## Task statement
One exact copy of the listing is needed. It should contain no pictures.

## Excerpted data
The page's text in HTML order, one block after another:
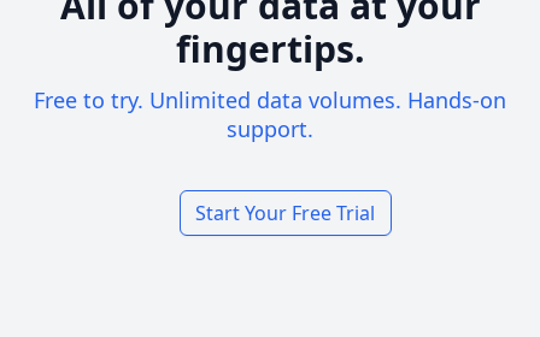
fingertips.
Free to try. Unlimited data volumes. Hands-on
support.
Start Your Free Trial

## Expected output
The page's text in HTML order, one block after another:
fingertips.
Free to try. Unlimited data volumes. Hands-on
support.
Start Your Free Trial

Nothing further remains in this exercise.